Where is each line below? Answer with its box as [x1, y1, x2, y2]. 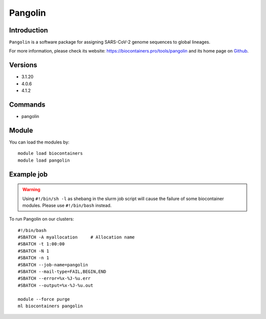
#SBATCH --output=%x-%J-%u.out [18, 283, 94, 288]
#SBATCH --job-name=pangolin [18, 262, 88, 267]
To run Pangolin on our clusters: [9, 216, 74, 222]
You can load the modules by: [9, 139, 70, 145]
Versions [9, 61, 37, 69]
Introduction [9, 26, 48, 34]
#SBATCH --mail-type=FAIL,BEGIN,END [18, 269, 106, 275]
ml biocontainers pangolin [18, 303, 83, 309]

# Activity
Could you return exactly the lines above from the line with "#SBATCH --output=%x-%J-%u.out [18, 283, 94, 288]" to the line with "Introduction [9, 26, 48, 34]", both included, and nothing else?

# Answer below
#SBATCH --output=%x-%J-%u.out [18, 283, 94, 288]
#SBATCH --job-name=pangolin [18, 262, 88, 267]
To run Pangolin on our clusters: [9, 216, 74, 222]
You can load the modules by: [9, 139, 70, 145]
Versions [9, 61, 37, 69]
Introduction [9, 26, 48, 34]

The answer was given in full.